For the year to 31 March 2000, the company made a net profit after tax of nearly $800,000. And already VTL is forecasting after-tax profits of $4.2 million for the 2001 year, and $5.0 million for 2002 - highly impressive stuff when one considers that many tech companies are struggling to even keep afloat in recent times!
At 31 March this year, VTL had 400 vending machines operating throughout New Zealand (principally in Auckland) but is projecting to have over 2100 under management in New Zealand and Australia by 2001, and over 4700 machines by 2002. Expansion beyond Australia is also planned.
The vending business is obviously not a new phenomenon overseas. However, not too many people would know that Coca-Cola actually helped pioneer the vending industry some 90 years ago with iceboxes which operated through the insertion of a nickel. But then, some historians would have us believe that vending machines originated as far back as ancient Egypt where you could insert a coin for a drip of holy water!
But back to Coca-Cola which recently announced it would invest US$100 million in intelligent online vending technology from telecommunications equipment giant Marconi Online.
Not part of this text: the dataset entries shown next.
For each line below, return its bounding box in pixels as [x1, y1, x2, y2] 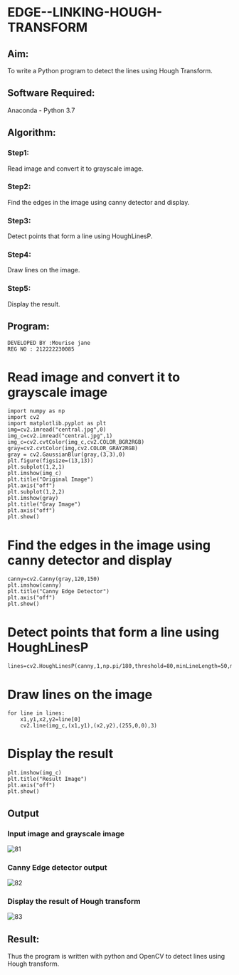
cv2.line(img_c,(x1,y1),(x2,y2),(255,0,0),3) [20, 723, 158, 730]
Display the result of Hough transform [7, 897, 141, 907]
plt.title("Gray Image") [7, 501, 81, 508]
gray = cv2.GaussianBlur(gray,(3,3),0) [7, 451, 126, 459]
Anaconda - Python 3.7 [7, 106, 75, 114]
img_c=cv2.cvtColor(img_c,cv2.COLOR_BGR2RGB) [7, 439, 144, 446]
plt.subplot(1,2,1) [7, 464, 65, 471]
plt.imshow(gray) [7, 495, 59, 502]
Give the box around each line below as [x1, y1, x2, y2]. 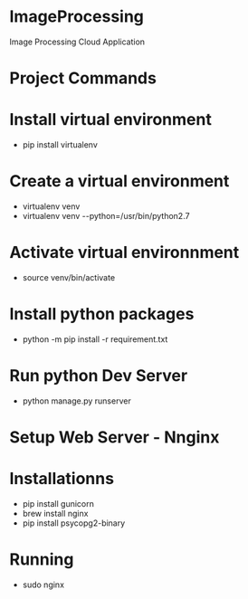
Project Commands [9, 68, 157, 89]
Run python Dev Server [9, 366, 188, 386]
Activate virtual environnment [9, 242, 240, 263]
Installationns [9, 469, 115, 490]
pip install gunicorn [22, 498, 95, 509]
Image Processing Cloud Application [9, 36, 146, 47]
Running [9, 549, 74, 570]
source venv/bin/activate [22, 271, 116, 282]
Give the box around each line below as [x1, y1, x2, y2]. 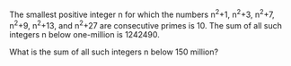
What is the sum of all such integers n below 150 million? [9, 46, 218, 57]
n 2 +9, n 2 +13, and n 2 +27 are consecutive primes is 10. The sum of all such [9, 18, 283, 30]
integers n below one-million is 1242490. [9, 29, 160, 40]
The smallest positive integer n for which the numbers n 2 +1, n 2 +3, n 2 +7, [9, 8, 276, 20]

Coke hopes, through this partnership, to move toward such evolutionary options as cashless vending, internet and mobile phone ordering, multimedia features and interactive promotional activities - all through the humble vending machine.
Marconi Online calls the vending machine the "unattended point of sale". The motivations behind such an investment are essentially twofold: first, to create a more comprehensive shopping experience for customers rather than simply sliding dollar bills into a slot, and second, to increase the amount of information a vendor can collect and manage from each distribution point.
Takashi Kurosaki, secretary general of the Japan Vending Machine Manufacturers Association, said recently that the Japanese have historically been quicker to accept cutting-edge consumer technologies than Americans - in large part because of their dense population and demand for convenience. Japan has one vending machine for every 23 people, the most in the world.
Japanese vendors - which already dispense a broad range of products such as beer and rice - are also looking for ways to market services and information as well as goods. "Eventually," Kurosaki says, "We may be able to do the things with vending machines that we can do on personal computers." Already in Tokyo, consumers can download music and games from digital kiosks.
And there are further new vending machine innovations in the USA. A company called USA Technologies has developed the e-port which connects vending machines to the internet, allowing users to buy not just snacks but also non-food products by swiping a credit card and accessing the Web pages loaded into the machine by participating advertisers. Consumers can even speak with a customer service person and Pepsi has used this company to allow credit card use at some of its machines.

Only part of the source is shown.